- What the exercise asks
In the listing below, every line with the word "integer" needs to be copied.
******
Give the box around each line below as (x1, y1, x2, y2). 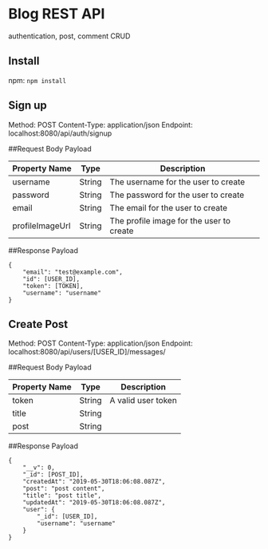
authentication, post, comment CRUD (8, 31, 131, 41)
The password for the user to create (109, 189, 245, 200)
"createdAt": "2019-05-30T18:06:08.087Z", (22, 478, 166, 486)
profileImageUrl (12, 220, 71, 231)
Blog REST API (8, 5, 105, 23)
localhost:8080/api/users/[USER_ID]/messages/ (8, 347, 166, 357)
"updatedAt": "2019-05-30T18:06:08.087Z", (22, 499, 166, 507)
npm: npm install (8, 75, 66, 85)
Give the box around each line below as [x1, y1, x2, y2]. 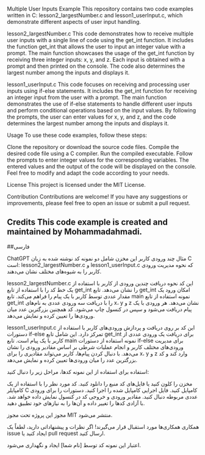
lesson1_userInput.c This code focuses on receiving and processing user [7, 81, 190, 88]
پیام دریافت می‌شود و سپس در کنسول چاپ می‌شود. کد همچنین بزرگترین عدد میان [7, 305, 192, 313]
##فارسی [7, 242, 30, 250]
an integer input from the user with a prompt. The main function [7, 94, 167, 101]
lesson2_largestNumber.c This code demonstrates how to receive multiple [7, 30, 194, 37]
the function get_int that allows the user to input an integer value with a [7, 43, 185, 50]
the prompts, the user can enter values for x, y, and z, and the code [7, 113, 176, 120]
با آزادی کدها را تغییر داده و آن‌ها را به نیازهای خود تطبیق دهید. [7, 399, 145, 407]
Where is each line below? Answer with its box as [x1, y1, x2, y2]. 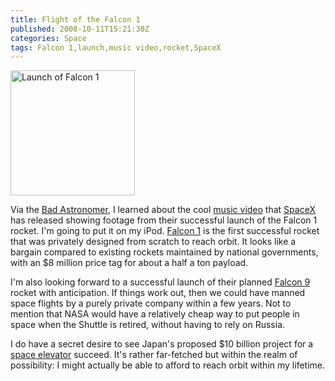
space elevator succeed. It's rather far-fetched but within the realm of [10, 349, 298, 361]
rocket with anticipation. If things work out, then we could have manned [10, 287, 306, 299]
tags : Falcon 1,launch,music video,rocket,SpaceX [10, 42, 222, 53]
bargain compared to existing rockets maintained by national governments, [10, 246, 319, 258]
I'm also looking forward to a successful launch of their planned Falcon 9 [10, 276, 311, 288]
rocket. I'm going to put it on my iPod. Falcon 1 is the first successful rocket [10, 225, 320, 237]
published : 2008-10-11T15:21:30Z [10, 24, 150, 34]
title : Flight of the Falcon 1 [10, 14, 141, 25]
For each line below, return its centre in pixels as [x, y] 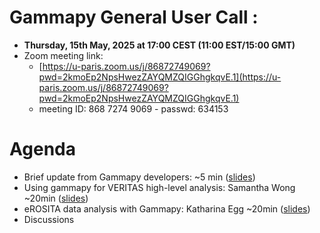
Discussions [49, 219]
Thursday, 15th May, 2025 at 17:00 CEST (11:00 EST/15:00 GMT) [159, 45]
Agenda [42, 149]
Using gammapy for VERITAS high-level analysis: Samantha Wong [159, 187]
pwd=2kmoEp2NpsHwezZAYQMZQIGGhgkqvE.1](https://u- [160, 77]
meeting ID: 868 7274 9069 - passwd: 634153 [133, 108]
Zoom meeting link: [63, 55]
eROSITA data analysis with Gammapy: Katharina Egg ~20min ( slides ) [167, 208]
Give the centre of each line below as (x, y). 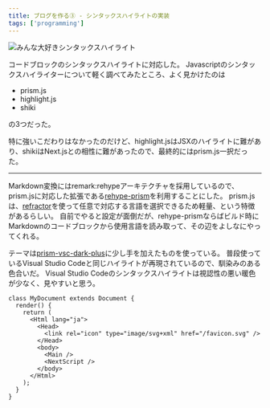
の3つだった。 (32, 124)
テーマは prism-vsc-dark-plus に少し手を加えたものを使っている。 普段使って (135, 253)
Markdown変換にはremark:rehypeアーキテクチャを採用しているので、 (124, 186)
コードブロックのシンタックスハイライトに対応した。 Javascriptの (118, 64)
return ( (37, 312)
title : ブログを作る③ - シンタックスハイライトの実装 (89, 16)
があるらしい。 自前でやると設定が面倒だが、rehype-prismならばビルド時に (134, 216)
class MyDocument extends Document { (72, 298)
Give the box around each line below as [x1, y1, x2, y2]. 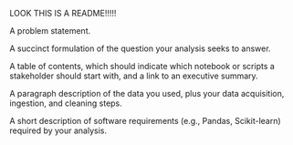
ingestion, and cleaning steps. [9, 98, 123, 109]
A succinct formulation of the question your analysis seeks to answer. [9, 43, 271, 54]
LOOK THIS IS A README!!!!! [9, 8, 117, 18]
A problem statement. [9, 26, 91, 36]
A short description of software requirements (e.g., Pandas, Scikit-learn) [9, 116, 281, 126]
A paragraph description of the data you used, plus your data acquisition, [9, 88, 285, 98]
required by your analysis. [9, 125, 108, 136]
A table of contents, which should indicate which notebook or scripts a [9, 61, 276, 71]
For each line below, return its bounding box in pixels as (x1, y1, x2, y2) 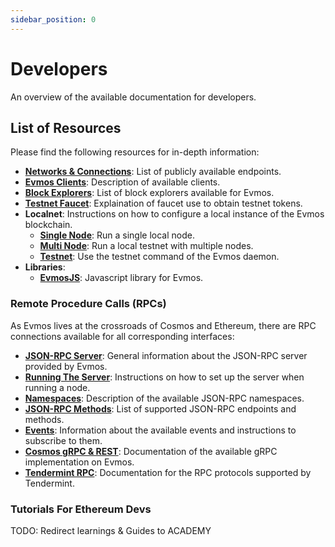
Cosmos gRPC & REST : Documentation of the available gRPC (24, 445, 278, 457)
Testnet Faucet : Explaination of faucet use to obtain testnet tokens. (24, 197, 303, 210)
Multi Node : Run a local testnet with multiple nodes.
******
- Answer for the task
an integer input from the user with a prompt. The main function [7, 94, 167, 101]
the function get_int that allows the user to input an integer value with a [7, 43, 185, 50]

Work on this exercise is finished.